Canadian interbank network

Interac is a Canadian interbank network that links financial institutions and other enterprises for the purpose of exchanging electronic financial transactions. Interac serves as the Canadian debit card system and the predominant funds transfer network via its e-Transfer service. There are over 59,000 automated teller machines that can be accessed through the Interac network in Canada, and over 450,000 merchant locations accepting Interac debit payments.

==History==

The network was launched in 1984 through the nonprofit Interac Association, a cooperative venture between five financial institutions: RBC, CIBC, Scotiabank, TD, and Desjardins; by 2010, there were over 80 member organizations. The group founded a for-profit counterpart organization, Acxsys, in 1996, which launched additional Interac-branded services including e-transfers. Following several aborted merger attempts which were either blocked by the Competition Bureau or by some of the co-owners between 2008 and 2013, Interac and Acxsys were combined into a single for-profit organization, Interac Corporation, on 1 February 2018. Interac's head office is located at Royal Bank Plaza in Toronto.

In 2019, Interac Corporation acquired 2Keys Corporation, Ottawa-based digital identity and cyber security for governments, financial institutions and commercial clients.

In 2021, Interac Corporation acquired the exclusive rights to the digital ID services for Canada from the digital ID and authentication provider SecureKey Technologies Inc.

On July 8, 2022, all Interac services were disrupted in Canada due to a nationwide Rogers Communications network outage resulting in millions of dollars in lost transactions for businesses. On July 11, 2022, Interac stated they were adding another provider in addition to Rogers to strengthen their network redundancy.

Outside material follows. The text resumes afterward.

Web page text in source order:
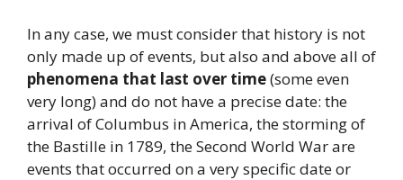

In 2022, Interac introduced its sonic identity,. Developed from research into the influence of music on purchasing behaviour, the sonic identity is deployed across the brand's campaigns and digital experiences.

==Services==

Interac is the organization responsible for the development of a national network of two shared electronic financial services:

===Interac Direct Payment (IDP)===
Interac Direct Payment (IDP) is Canada's national debit card service for purchasing of goods and services. In 1990 Interac launched a new pilot called Interac Direct Payments. Customers enter their personal identification number (PIN) and the amount paid is deducted from either their chequing or savings accounts.
As of 2001, the number of transactions completed via IDP has surpassed those completed using physical money.
Beginning in 2004, IDP purchases could also be made in the United States at merchants on the NYCE network.
IDP is similar in nature to the EFTPOS systems in use in the United Kingdom, Australia and New Zealand.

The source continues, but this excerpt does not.